More preauthorization (pre-auth) requirements have been added for radiology services, not just for CTs and MRIs. Durling said, “We are seeing additional services that never required pre-auths needing pre-auths all of a sudden.”

Many providers were setting up acceptable use criteria (AUC) prior to COVID-19. “Then COVID hit,” said Durling, “and kind of threw it under the bus for a while.” She ensures that AUC will make a comeback because it ensures providers are ordering the appropriate radiology services.

Many high-volume radiology facilities pay radiologists to do “protocoling” the day before, which is where they look at all the orders coming up for the next day or two and ask themselves, “Does this study make sense to address the clinical indication/question?” They will then spend time changing and protocoling orders. AUC can help providers who don’t do a lot of necessary radiology orders, such as family medicine and internal medicine doctors. “AUC defines what tests are needed, what’s appropriate, and whether something else needs to be ordered prior to the imaging,” according to Durling.

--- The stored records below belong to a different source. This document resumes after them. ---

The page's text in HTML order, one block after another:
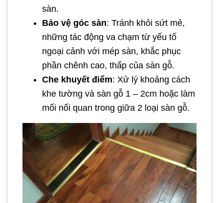
sàn.
Bảo vệ góc sàn: Tránh khỏi sứt mẻ,
những tác động va chạm từ yếu tố
ngoại cảnh với mép sàn, khắc phục
phần chênh cao, thấp của sàn gỗ.
Che khuyết điểm: Xử lý khoảng cách
khe tường và sàn gỗ 1 – 2cm hoặc làm
mối nối quan trong giữa 2 loại sàn gỗ.

Be cautious about using AUCs and product updates, however. You may have everything set up and then an update will come out that is not compliant. The AUC product contractors may try to push the updates on you even though they aren’t compliant and refuse to make changes to remedy the compliance issues. This puts your claims and healthcare organization at risk. “Please make sure that even after everything’s signed and done that somebody’s looking at those updates to make sure they are still compliant,” Durling warned.

Example: Durling had a physician group call and say they have been doing facet joint injections for the same group of patients for 10 to 20 years, and now the Centers for Medicare & Medicaid Services (CMS) is making them jump through hoops to get them paid, to the point that the physician group wants to make the patients self-pay out-of-pocket. According to Durling, the problem is the new rules are for new patients, and the new requirements don’t address patients who have been getting injections for years. “My suggestion was we dig back through medical records and find all the original diagnostic things that were done to qualify them the first go-round,” Durling said. “There were paper records somewhere, and that’s the best you can do for these patients to ensure the facet joint injections are still covered.”

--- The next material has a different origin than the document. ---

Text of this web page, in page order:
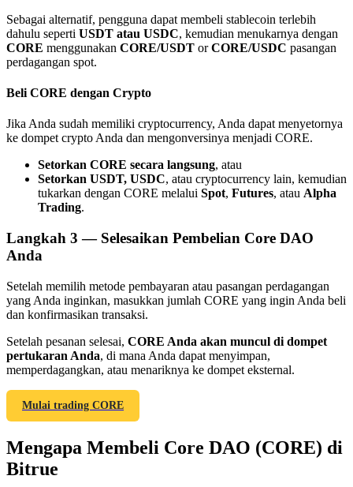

Be proactive when you know there are payment or policy changes coming so you don’t have to find out the hard way — months after the fact — that you aren’t meeting pre-auth requirements. Talk with your payer relations group to see if new policy changes affect your specific contracts with commercial payers.

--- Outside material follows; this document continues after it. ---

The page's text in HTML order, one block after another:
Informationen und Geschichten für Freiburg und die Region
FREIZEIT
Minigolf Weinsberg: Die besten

Learn About Other Risks and Audit Areas

There are other areas that are risky in terms of maintaining compliance or that the OIG is paying extra attention to, as well. They include:

  • Limited vs. complete: CPT® codes for ultrasound make the distinction between a “limited” and “complete” exam. When you report a complete exam, be sure all components are imaged and documented.
  • Intensity-modulated radiation therapy (IMRT): Recovery audit contractors (RACs) are auditing diagnostic and therapeutic radiology, and the most recent focus has been on IMRT.
  • Duplex scans: Targeted probe-and-educate auditors have been reviewing duplex scans.
  • Independent diagnostic testing facilities (IDTF): To be considered “independent,” Medicare coverage and payment policy rules for IDTFs “have a ton of hoops you have to jump through to qualify,” said Durling. You can only do diagnostic procedures, and it’s very limiting.
  • Nuclear medicine: Auditors are looking at billing compliance of ventilation-perfusion (VQ) scans, brain scans, and full body scans (similar to PET scans).
  • New technologies: These can include approved and non-approved devices and procedures that are not part of an approved trial or study. For example, if you are using the new CT-enhanced digital mammography and magnetic resonance-guided hi-intensity focused ultrasound (MRgHIFU) for essential tremor treatment, be sure you know the requirements, who and what you can bill, bundling rules, modifiers, etc.

Good resources to help bolster radiology claims compliance include professional medical societies for diagnostic radiology, such as the American Society of Radiology and American Society of Nuclear Cardiology.